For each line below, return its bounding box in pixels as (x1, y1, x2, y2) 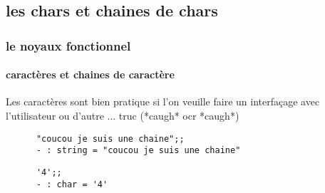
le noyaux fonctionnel (6, 36, 131, 54)
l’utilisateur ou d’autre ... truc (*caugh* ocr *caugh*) (6, 108, 239, 123)
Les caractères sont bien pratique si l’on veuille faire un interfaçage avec (6, 94, 320, 109)
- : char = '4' (36, 179, 108, 189)
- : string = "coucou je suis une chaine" (36, 145, 241, 156)
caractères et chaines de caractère (6, 67, 175, 82)
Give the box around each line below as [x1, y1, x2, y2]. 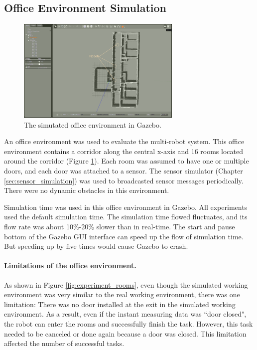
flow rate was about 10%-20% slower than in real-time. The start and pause [4, 221, 235, 231]
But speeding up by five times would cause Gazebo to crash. [4, 241, 188, 251]
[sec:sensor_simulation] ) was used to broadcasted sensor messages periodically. [4, 175, 244, 185]
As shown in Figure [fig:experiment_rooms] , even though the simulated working [4, 279, 248, 290]
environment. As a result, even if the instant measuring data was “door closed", [4, 309, 247, 319]
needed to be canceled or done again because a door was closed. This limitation [4, 328, 247, 339]
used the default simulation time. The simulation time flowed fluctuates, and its [4, 211, 248, 222]
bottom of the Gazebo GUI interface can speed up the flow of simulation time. [4, 231, 244, 241]
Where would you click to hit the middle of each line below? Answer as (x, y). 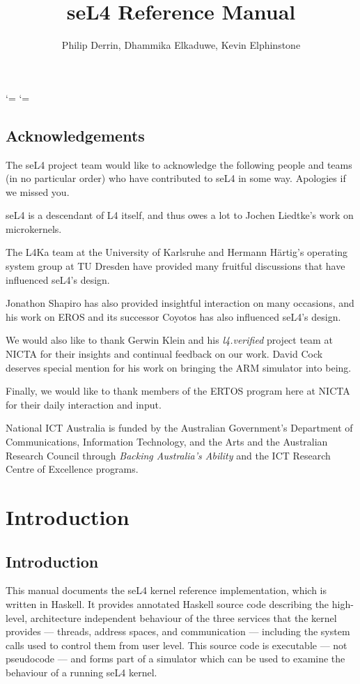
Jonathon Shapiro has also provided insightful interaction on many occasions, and (180, 303)
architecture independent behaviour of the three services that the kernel (183, 617)
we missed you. (38, 191)
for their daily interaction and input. (84, 404)
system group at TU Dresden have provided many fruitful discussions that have (175, 266)
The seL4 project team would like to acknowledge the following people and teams (179, 164)
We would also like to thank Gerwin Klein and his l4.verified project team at (169, 340)
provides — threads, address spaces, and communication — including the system (178, 631)
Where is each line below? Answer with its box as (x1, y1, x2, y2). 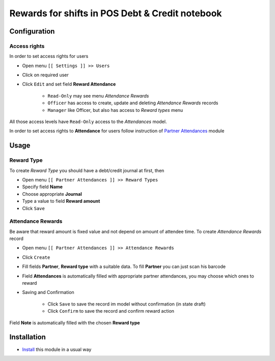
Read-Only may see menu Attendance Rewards (47, 93, 149, 99)
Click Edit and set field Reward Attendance (22, 81, 116, 87)
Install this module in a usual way (22, 346, 92, 352)
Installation (9, 333, 46, 342)
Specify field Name (22, 184, 63, 190)
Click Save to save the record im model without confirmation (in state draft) (47, 300, 206, 307)
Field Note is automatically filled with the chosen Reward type (9, 319, 140, 325)
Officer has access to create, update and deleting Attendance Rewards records (47, 100, 218, 106)
• • •
WORK INSTRUCTION: Could you give all of the data again exactly as written, omitting any pictures?

WRITTEN REPLY:
For each line below, return its bounding box in pixels as (x1, y1, x2, y2) 
le noyaux fonctionnel (6, 36, 131, 54)
l’utilisateur ou d’autre ... truc (*caugh* ocr *caugh*) (6, 108, 239, 123)
Les caractères sont bien pratique si l’on veuille faire un interfaçage avec (6, 94, 320, 109)
- : char = '4' (36, 179, 108, 189)
- : string = "coucou je suis une chaine" (36, 145, 241, 156)
caractères et chaines de caractère (6, 67, 175, 82)
Give the box around each line below as [x1, y1, x2, y2]. 
flow rate was about 10%-20% slower than in real-time. The start and pause [4, 221, 235, 231]
But speeding up by five times would cause Gazebo to crash. [4, 241, 188, 251]
[sec:sensor_simulation] ) was used to broadcasted sensor messages periodically. [4, 175, 244, 185]
As shown in Figure [fig:experiment_rooms] , even though the simulated working [4, 279, 248, 290]
environment. As a result, even if the instant measuring data was “door closed", [4, 309, 247, 319]
needed to be canceled or done again because a door was closed. This limitation [4, 328, 247, 339]
used the default simulation time. The simulation time flowed fluctuates, and its [4, 211, 248, 222]
bottom of the Gazebo GUI interface can speed up the flow of simulation time. [4, 231, 244, 241]
Where would you click to hit the middle of each line below? Answer as (x, y). 
Jonathon Shapiro has also provided insightful interaction on many occasions, and (180, 303)
architecture independent behaviour of the three services that the kernel (183, 617)
we missed you. (38, 191)
for their daily interaction and input. (84, 404)
system group at TU Dresden have provided many fruitful discussions that have (175, 266)
The seL4 project team would like to acknowledge the following people and teams (179, 164)
We would also like to thank Gerwin Klein and his l4.verified project team at (169, 340)
provides — threads, address spaces, and communication — including the system (178, 631)
Where is each line below? Answer with its box as (x1, y1, x2, y2). 
Read-Only may see menu Attendance Rewards (47, 93, 149, 99)
Click Edit and set field Reward Attendance (22, 81, 116, 87)
Install this module in a usual way (22, 346, 92, 352)
Installation (9, 333, 46, 342)
Specify field Name (22, 184, 63, 190)
Click Save to save the record im model without confirmation (in state draft) (47, 300, 206, 307)
Field Note is automatically filled with the chosen Reward type (9, 319, 140, 325)
Officer has access to create, update and deleting Attendance Rewards records (47, 100, 218, 106)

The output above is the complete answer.